Why WordPress Is Still the Best Platform for Making Money Online Today
For me, it’s all about having the freedom to control my website settings and create my own way to monetize and make money online.
I wasn’t crystal clear about what I wanted at the start, but over time, I figured out that if I want to sell a product or service, it has to be as seamless as possible, and I never want to be the bottleneck.
Unlike other apps and platforms, there are enough WordPress themes and plugins out there for you to put together to make money using display ads, sponsored posts, and affiliate programs to earn a commission.
With WordPress, I can decide with a lot of flexibility where I want to place my content, what I want my blog to include, and the payment process I want.
You are only limited by your motivation to learn how to build your blog into a 6-figure and beyond.
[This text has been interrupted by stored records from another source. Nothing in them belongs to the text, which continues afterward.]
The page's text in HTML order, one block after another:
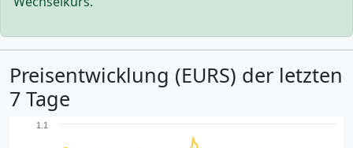
Preisentwicklung (EURS) der letzten
7 Tage
1.1
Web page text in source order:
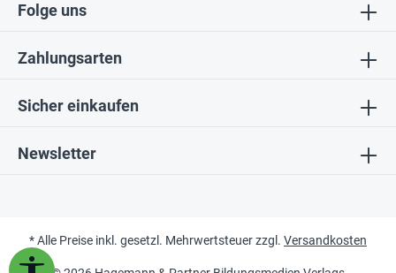
Folge uns
Sicher einkaufen
Newsletter
Zahlungsarten
* Alle Preise inkl. gesetzl. Mehrwertsteuer zzgl. Versandkosten
Werkzeugleiste anzeigen
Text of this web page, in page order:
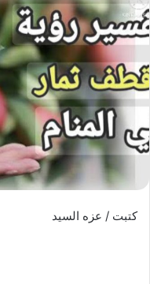
كتبت / عزه السيد

The sky’s the limit!
How I Built a 6-Figure Income with My WordPress Blog: My Top 5 Monetization Methods
From a high-level, you can use your blog in the following ways:
- Start a blog and make money from it
- Create services and products, then use your blog to drive sales
- Do both
I’m now doing both. Of all related WordPress blog income, my major ones come from selling my services through membership or subscription, display ads and digital products. Here are the top 5 methods you can leverage:
Method 1: Affiliate Marketing
Affiliate marketing is such that you promote something and if someone buys from you, you can earn a commission on sales.
The best thing about doing this online is that you don’t have to physically do the sales activity. Just write about something related to the product you are promoting that’s helpful and hyperlink it to your affiliate link.
Anyone who clicks on that link and eventually buys through that link leads to you making money.
The amount of money you can make depends on the individual brand of product you are promoting.
For example, I’ve been talking a lot about Envato’s fonts and templates because they are created with deeper design thinking than others. I receive 30% of every sale from purchases that come from my link shares.
Don’t think of this as being fake or cheating. I’m doing this to help a creator get unstuck with the products I’m selling. Those who buy from me don’t have to pay extra for my commissions. That comes from the product’s owner.
What makes affiliate marketing especially powerful on WordPress is that your content works for you long after you’ve published it.
A blog post you wrote six months ago can still be sending clicks and generating commissions today. A post from two years ago can suddenly take off because it ranks on Google or gets picked up on Pinterest.
You don’t need to hunt people down or follow up with them to sell them anything. What you have to do is build the affiliate system, and the system does the work for you.
Method 2: Display Advertising
This is my current most passive income yet. Display advertising refers to using an advertising network to display ads on your website. It’s what you see here on my site, Funnel Graphic.
You get paid based on visitors who land on your site and click on the ads. The actual revenue you get from this is based on several factors. A simpler way to understand this is that with more traffic or visitors going to your blog, you have a higher chance of earning more.
Examples of display advertising networks are Google AdSense, Mediavine, and Raptive. There are many more, but these are the more popular ones among bloggers.
Different networks have their own criteria for accepting blogs to work with. This also means nobody can just submit their blogs and immediately make 100% of their money from display ads. You will have to adhere to their various individual submission processes.
My first try was with Google AdSense more than ten years ago, and it was easier to get accepted back then. My second try was with Mediavine in November 2023, and I got rejected for not having enough visitors from higher-income countries.
In March 2024, Mediavine launched a separate advertising network that offers a lower acceptance rate (traffic sessions of 1000 or more). I applied and got in to that sometime in September 2024.
That was when I finally monetized this blog for the first time. Then, in 2025, my traffic sessions exceeded 50,000, so I signed up for the main Mediavine network and got in.
The change was to allow more premium advertisements to be displayed than on Mediavine Journey, which I hope will lead to higher income for the same number of visitors.
Once you are in a network, there usually isn’t much you need to do unless you want to configure how many advertisements appear in different parts of your website.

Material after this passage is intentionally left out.